* [Description of the task]
Retype every entry exactly, down to the last character.

* [Records]

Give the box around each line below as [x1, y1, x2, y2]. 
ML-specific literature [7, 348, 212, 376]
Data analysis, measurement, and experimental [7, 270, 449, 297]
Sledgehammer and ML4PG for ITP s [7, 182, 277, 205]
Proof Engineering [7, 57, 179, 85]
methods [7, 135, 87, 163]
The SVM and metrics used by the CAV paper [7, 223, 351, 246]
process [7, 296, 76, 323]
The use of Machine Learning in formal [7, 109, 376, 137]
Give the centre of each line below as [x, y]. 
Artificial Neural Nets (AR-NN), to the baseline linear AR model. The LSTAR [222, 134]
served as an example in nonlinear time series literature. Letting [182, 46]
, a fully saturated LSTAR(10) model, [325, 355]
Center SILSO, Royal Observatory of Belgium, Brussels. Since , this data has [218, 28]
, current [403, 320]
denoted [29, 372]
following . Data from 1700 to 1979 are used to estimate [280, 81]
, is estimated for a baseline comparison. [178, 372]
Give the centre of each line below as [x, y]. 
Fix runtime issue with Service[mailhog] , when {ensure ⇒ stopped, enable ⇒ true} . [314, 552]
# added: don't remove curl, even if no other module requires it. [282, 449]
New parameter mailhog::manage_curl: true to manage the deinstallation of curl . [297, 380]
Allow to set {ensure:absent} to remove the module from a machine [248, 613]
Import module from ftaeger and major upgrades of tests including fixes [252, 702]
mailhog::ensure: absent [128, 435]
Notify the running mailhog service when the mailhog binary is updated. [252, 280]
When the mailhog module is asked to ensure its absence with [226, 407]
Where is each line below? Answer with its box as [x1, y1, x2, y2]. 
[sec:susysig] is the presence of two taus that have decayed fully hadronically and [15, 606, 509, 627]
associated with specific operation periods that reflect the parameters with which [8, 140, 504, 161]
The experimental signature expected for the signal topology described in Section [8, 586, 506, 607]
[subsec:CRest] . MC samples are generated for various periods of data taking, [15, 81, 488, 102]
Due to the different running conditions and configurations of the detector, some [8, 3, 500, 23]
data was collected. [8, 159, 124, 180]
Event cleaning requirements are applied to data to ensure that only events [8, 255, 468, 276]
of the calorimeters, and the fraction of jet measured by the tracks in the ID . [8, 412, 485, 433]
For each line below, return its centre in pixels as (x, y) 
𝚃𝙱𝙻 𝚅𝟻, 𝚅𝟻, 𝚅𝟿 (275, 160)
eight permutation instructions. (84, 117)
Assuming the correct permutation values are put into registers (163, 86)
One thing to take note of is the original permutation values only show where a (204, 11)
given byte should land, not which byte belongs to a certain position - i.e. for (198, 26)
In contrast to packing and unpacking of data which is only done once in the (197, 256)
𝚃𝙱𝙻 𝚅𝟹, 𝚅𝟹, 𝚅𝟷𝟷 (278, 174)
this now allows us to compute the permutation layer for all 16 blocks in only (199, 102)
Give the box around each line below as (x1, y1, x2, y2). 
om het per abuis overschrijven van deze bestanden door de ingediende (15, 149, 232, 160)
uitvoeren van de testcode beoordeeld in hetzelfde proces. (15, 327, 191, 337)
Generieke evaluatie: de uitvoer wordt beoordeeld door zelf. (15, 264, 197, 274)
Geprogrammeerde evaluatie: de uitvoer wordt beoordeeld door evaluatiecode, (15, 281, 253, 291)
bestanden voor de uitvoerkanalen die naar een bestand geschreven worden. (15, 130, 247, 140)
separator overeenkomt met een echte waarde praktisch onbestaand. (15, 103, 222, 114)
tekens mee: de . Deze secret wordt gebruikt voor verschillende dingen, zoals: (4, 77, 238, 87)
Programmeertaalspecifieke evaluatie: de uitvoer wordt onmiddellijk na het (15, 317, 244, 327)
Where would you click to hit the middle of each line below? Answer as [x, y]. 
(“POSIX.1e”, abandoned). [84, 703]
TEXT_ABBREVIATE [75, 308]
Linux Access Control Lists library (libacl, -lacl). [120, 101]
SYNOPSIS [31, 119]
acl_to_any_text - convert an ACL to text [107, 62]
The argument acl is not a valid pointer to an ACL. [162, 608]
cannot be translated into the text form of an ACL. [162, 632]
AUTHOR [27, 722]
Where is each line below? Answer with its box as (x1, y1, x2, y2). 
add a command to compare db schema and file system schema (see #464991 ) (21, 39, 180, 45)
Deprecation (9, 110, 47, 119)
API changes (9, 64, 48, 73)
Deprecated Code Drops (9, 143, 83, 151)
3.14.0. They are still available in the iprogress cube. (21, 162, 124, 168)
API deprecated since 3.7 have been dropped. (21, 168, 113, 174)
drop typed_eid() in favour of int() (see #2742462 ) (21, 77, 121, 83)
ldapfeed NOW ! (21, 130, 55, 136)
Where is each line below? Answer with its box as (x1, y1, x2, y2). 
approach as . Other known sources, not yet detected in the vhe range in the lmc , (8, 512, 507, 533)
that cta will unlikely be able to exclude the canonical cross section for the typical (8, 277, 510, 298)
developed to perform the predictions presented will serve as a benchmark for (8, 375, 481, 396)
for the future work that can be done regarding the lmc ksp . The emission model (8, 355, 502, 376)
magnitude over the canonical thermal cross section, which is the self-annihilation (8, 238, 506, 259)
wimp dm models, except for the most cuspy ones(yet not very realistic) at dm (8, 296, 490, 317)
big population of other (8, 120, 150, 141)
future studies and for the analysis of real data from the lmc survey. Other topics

* [Answer space]
Give the box around each line below as [x1, y1, x2, y2]. 
ML-specific literature [7, 348, 212, 376]
Data analysis, measurement, and experimental [7, 270, 449, 297]
Sledgehammer and ML4PG for ITP s [7, 182, 277, 205]
Proof Engineering [7, 57, 179, 85]
methods [7, 135, 87, 163]
The SVM and metrics used by the CAV paper [7, 223, 351, 246]
process [7, 296, 76, 323]
The use of Machine Learning in formal [7, 109, 376, 137]
Give the centre of each line below as [x, y]. 
Artificial Neural Nets (AR-NN), to the baseline linear AR model. The LSTAR [222, 134]
served as an example in nonlinear time series literature. Letting [182, 46]
, a fully saturated LSTAR(10) model, [325, 355]
Center SILSO, Royal Observatory of Belgium, Brussels. Since , this data has [218, 28]
, current [403, 320]
denoted [29, 372]
following . Data from 1700 to 1979 are used to estimate [280, 81]
, is estimated for a baseline comparison. [178, 372]
Give the centre of each line below as [x, y]. 
Fix runtime issue with Service[mailhog] , when {ensure ⇒ stopped, enable ⇒ true} . [314, 552]
# added: don't remove curl, even if no other module requires it. [282, 449]
New parameter mailhog::manage_curl: true to manage the deinstallation of curl . [297, 380]
Allow to set {ensure:absent} to remove the module from a machine [248, 613]
Import module from ftaeger and major upgrades of tests including fixes [252, 702]
mailhog::ensure: absent [128, 435]
Notify the running mailhog service when the mailhog binary is updated. [252, 280]
When the mailhog module is asked to ensure its absence with [226, 407]
Where is each line below? Answer with its box as [x1, y1, x2, y2]. 
[sec:susysig] is the presence of two taus that have decayed fully hadronically and [15, 606, 509, 627]
associated with specific operation periods that reflect the parameters with which [8, 140, 504, 161]
The experimental signature expected for the signal topology described in Section [8, 586, 506, 607]
[subsec:CRest] . MC samples are generated for various periods of data taking, [15, 81, 488, 102]
Due to the different running conditions and configurations of the detector, some [8, 3, 500, 23]
data was collected. [8, 159, 124, 180]
Event cleaning requirements are applied to data to ensure that only events [8, 255, 468, 276]
of the calorimeters, and the fraction of jet measured by the tracks in the ID . [8, 412, 485, 433]
For each line below, return its centre in pixels as (x, y) 
𝚃𝙱𝙻 𝚅𝟻, 𝚅𝟻, 𝚅𝟿 (275, 160)
eight permutation instructions. (84, 117)
Assuming the correct permutation values are put into registers (163, 86)
One thing to take note of is the original permutation values only show where a (204, 11)
given byte should land, not which byte belongs to a certain position - i.e. for (198, 26)
In contrast to packing and unpacking of data which is only done once in the (197, 256)
𝚃𝙱𝙻 𝚅𝟹, 𝚅𝟹, 𝚅𝟷𝟷 (278, 174)
this now allows us to compute the permutation layer for all 16 blocks in only (199, 102)
Give the box around each line below as (x1, y1, x2, y2). 
om het per abuis overschrijven van deze bestanden door de ingediende (15, 149, 232, 160)
uitvoeren van de testcode beoordeeld in hetzelfde proces. (15, 327, 191, 337)
Generieke evaluatie: de uitvoer wordt beoordeeld door zelf. (15, 264, 197, 274)
Geprogrammeerde evaluatie: de uitvoer wordt beoordeeld door evaluatiecode, (15, 281, 253, 291)
bestanden voor de uitvoerkanalen die naar een bestand geschreven worden. (15, 130, 247, 140)
separator overeenkomt met een echte waarde praktisch onbestaand. (15, 103, 222, 114)
tekens mee: de . Deze secret wordt gebruikt voor verschillende dingen, zoals: (4, 77, 238, 87)
Programmeertaalspecifieke evaluatie: de uitvoer wordt onmiddellijk na het (15, 317, 244, 327)
Where would you click to hit the middle of each line below? Answer as [x, y]. 
(“POSIX.1e”, abandoned). [84, 703]
TEXT_ABBREVIATE [75, 308]
Linux Access Control Lists library (libacl, -lacl). [120, 101]
SYNOPSIS [31, 119]
acl_to_any_text - convert an ACL to text [107, 62]
The argument acl is not a valid pointer to an ACL. [162, 608]
cannot be translated into the text form of an ACL. [162, 632]
AUTHOR [27, 722]
Where is each line below? Answer with its box as (x1, y1, x2, y2). 
add a command to compare db schema and file system schema (see #464991 ) (21, 39, 180, 45)
Deprecation (9, 110, 47, 119)
API changes (9, 64, 48, 73)
Deprecated Code Drops (9, 143, 83, 151)
3.14.0. They are still available in the iprogress cube. (21, 162, 124, 168)
API deprecated since 3.7 have been dropped. (21, 168, 113, 174)
drop typed_eid() in favour of int() (see #2742462 ) (21, 77, 121, 83)
ldapfeed NOW ! (21, 130, 55, 136)
Where is each line below? Answer with its box as (x1, y1, x2, y2). 
approach as . Other known sources, not yet detected in the vhe range in the lmc , (8, 512, 507, 533)
that cta will unlikely be able to exclude the canonical cross section for the typical (8, 277, 510, 298)
developed to perform the predictions presented will serve as a benchmark for (8, 375, 481, 396)
for the future work that can be done regarding the lmc ksp . The emission model (8, 355, 502, 376)
magnitude over the canonical thermal cross section, which is the self-annihilation (8, 238, 506, 259)
wimp dm models, except for the most cuspy ones(yet not very realistic) at dm (8, 296, 490, 317)
big population of other (8, 120, 150, 141)
future studies and for the analysis of real data from the lmc survey. Other topics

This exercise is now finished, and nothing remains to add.